_WHAT THE TASK ASKS_
Set down all of the data exactly. Pictures stay out of the copy.

(INFORMATION Opens)

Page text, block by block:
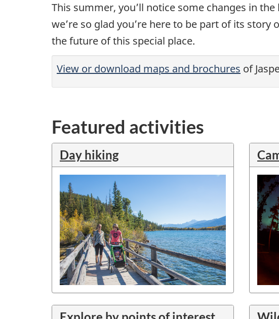
This summer, you’ll notice some changes in
we’re so glad you’re here to be part of its
the future of this special place.
View or download maps and brochures of
Featured activities
Day hiking
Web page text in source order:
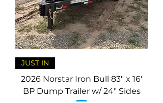
JUST IN
2026 Norstar Iron Bull 83" x 16'
BP Dump Trailer w/ 24" Sides
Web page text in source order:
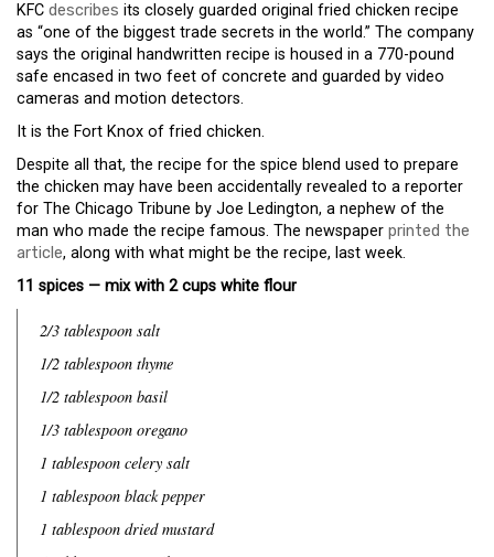
KFC describes its closely guarded original fried chicken recipe
as “one of the biggest trade secrets in the world.” The company
says the original handwritten recipe is housed in a 770-pound
safe encased in two feet of concrete and guarded by video
cameras and motion detectors.
It is the Fort Knox of fried chicken.
Despite all that, the recipe for the spice blend used to prepare
the chicken may have been accidentally revealed to a reporter
for The Chicago Tribune by Joe Ledington, a nephew of the
man who made the recipe famous. The newspaper printed the
article, along with what might be the recipe, last week.
11 spices — mix with 2 cups white flour
2/3 tablespoon salt
1/2 tablespoon thyme
1/2 tablespoon basil
1/3 tablespoon oregano
1 tablespoon celery salt
1 tablespoon black pepper
1 tablespoon dried mustard
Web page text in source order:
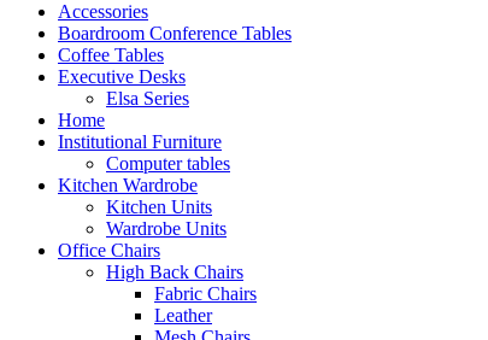
Accessories
Boardroom Conference Tables
Coffee Tables
Executive Desks
Elsa Series
Home
Institutional Furniture
Computer tables
Kitchen Wardrobe
Kitchen Units
Wardrobe Units
Office Chairs
High Back Chairs
Fabric Chairs
Leather
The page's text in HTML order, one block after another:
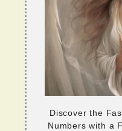
Discover the
Numbers with a
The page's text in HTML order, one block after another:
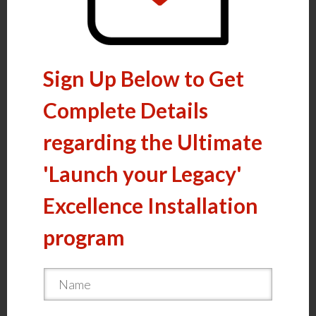
Sign Up Below to Get
Complete Details
regarding the Ultimate
'Launch your Legacy'
Excellence Installation
program
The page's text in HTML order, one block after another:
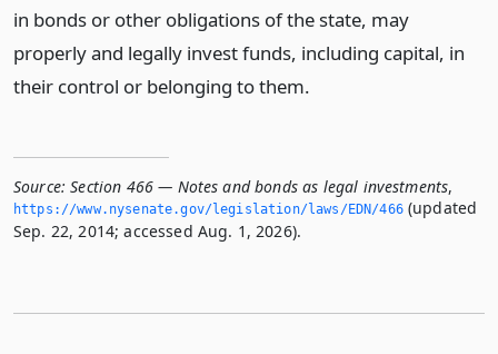
in bonds or other obligations of the state, may
properly and legally invest funds, including capital, in
their control or belonging to them.
Source: Section 466 — Notes and bonds as legal investments,
https://www.­nysenate.­gov/legislation/laws/EDN/466(updated
Sep. 22, 2014; accessed Aug. 1, 2026).
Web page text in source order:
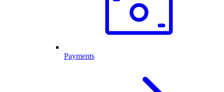
Payments
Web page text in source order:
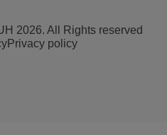
2026. All Rights reserved
Privacy policy
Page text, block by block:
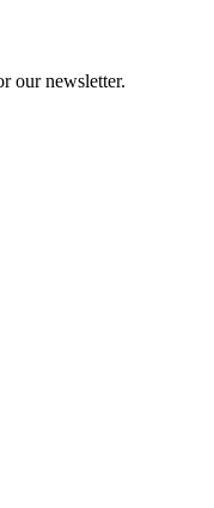
our newsletter.
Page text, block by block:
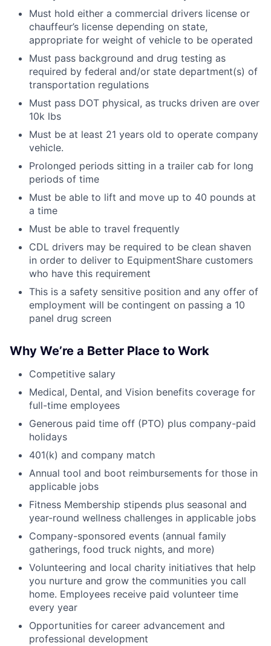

(INFORMATION Closes)

_FINISHED EXERCISE_
Page text, block by block:
This summer, you’ll notice some changes in
we’re so glad you’re here to be part of its
the future of this special place.
View or download maps and brochures of
Featured activities
Day hiking
Web page text in source order:
JUST IN
2026 Norstar Iron Bull 83" x 16'
BP Dump Trailer w/ 24" Sides
Web page text in source order:
KFC describes its closely guarded original fried chicken recipe
as “one of the biggest trade secrets in the world.” The company
says the original handwritten recipe is housed in a 770-pound
safe encased in two feet of concrete and guarded by video
cameras and motion detectors.
It is the Fort Knox of fried chicken.
Despite all that, the recipe for the spice blend used to prepare
the chicken may have been accidentally revealed to a reporter
for The Chicago Tribune by Joe Ledington, a nephew of the
man who made the recipe famous. The newspaper printed the
article, along with what might be the recipe, last week.
11 spices — mix with 2 cups white flour
2/3 tablespoon salt
1/2 tablespoon thyme
1/2 tablespoon basil
1/3 tablespoon oregano
1 tablespoon celery salt
1 tablespoon black pepper
1 tablespoon dried mustard
Web page text in source order:
Accessories
Boardroom Conference Tables
Coffee Tables
Executive Desks
Elsa Series
Home
Institutional Furniture
Computer tables
Kitchen Wardrobe
Kitchen Units
Wardrobe Units
Office Chairs
High Back Chairs
Fabric Chairs
Leather
The page's text in HTML order, one block after another:
Discover the
Numbers with a
The page's text in HTML order, one block after another:
Sign Up Below to Get
Complete Details
regarding the Ultimate
'Launch your Legacy'
Excellence Installation
program
The page's text in HTML order, one block after another:
in bonds or other obligations of the state, may
properly and legally invest funds, including capital, in
their control or belonging to them.
Source: Section 466 — Notes and bonds as legal investments,
https://www.­nysenate.­gov/legislation/laws/EDN/466(updated
Sep. 22, 2014; accessed Aug. 1, 2026).
Web page text in source order:
Payments
Web page text in source order:
2026. All Rights reserved
Privacy policy
Page text, block by block:
our newsletter.
Page text, block by block:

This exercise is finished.